The governor, now in his second term, outlined his record early in the speech—reminding the crowd that under his leadership, Illinois enshrined reproductive rights, legalized cannabis, protected labor rights, joined the U.S. Climate Alliance, and reversed decades of fiscal mismanagement with nine credit upgrades. But the meat of his message was a warning: The threat of authoritarianism under President Donald Trump is real, and the time for niceties is over.

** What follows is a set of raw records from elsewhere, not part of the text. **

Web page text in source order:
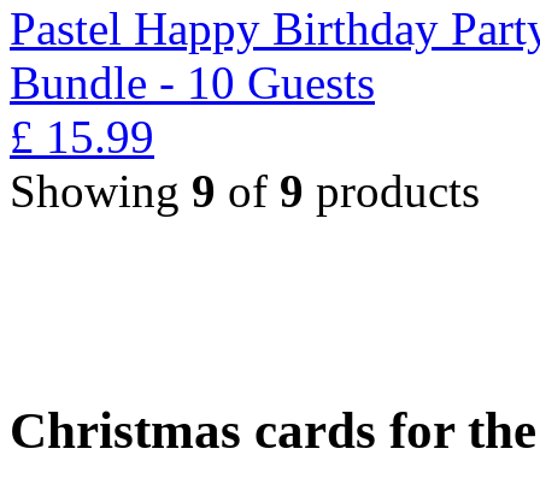
Pastel Happy Birthday
Bundle - 10 Guests
£ 15.99
Showing 9 of 9 products
Christmas cards for
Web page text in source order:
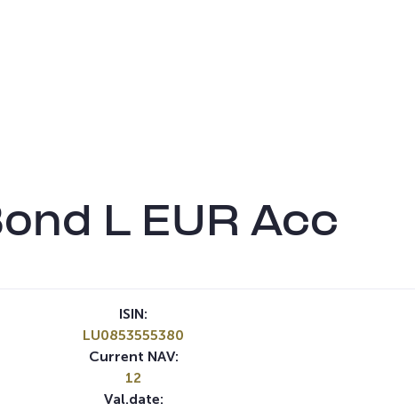
L EUR Acc
ISIN:
LU0853555380
Current NAV:
12
Val.date:
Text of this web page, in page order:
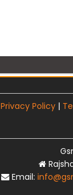
Privacy Policy |
Email:
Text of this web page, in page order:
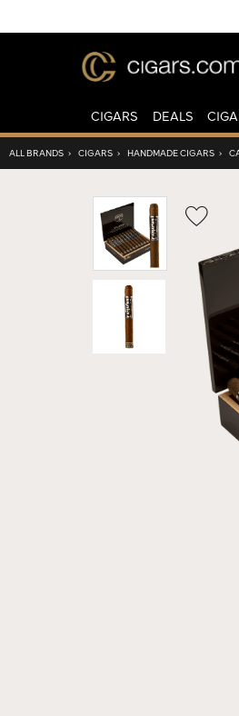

Pritzker didn’t mince words about those he says are enabling Trump. “They must feel in their bones that when we survive this shameful episode of American history with our democracy intact—because we have no alternative but to do just that—we will relegate their portraits to the museum halls reserved for tyrants and traitors.”

He also confronted the scapegoating of transgender youth, people of color, and immigrants, saying Democrats lost voters not because they defended vulnerable communities but because too many leaders lacked the guts to do it boldly.

“Those same do-nothing Democrats want to blame our losses on our defense of Black people, of trans kids, of immigrants—instead of their own lack of guts and gumption,” he said to loud applause.

The speech stood in stark contrast to recent comments from California Gov. Gavin Newsom, who LGBTQ+ advocates widely condemned in March after telling right-wing activist Charlie Kirk that it was “deeply unfair” for transgender girls and women to play sports with their cisgender peers. Newsom’s comments, aired during the launch of his podcast, sparked backlash from Equality California, HRC, and members of California’s LGBTQ+ caucus, who called his remarks “a betrayal.”

Pritzker, by contrast, doubled down in New Hampshire. Without hedging, he called on Democrats to be proud defenders of trans rights, immigrants, and gay people. He also cited unlawful deportations under the Trump administration, including the wrongful removals of Kilmar Abrego Garcia and Andry José Hernández Romero, the latter a gay Venezuelan asylum-seeker sent to a Salvadoran mega-prison under a revived Alien Enemies Act.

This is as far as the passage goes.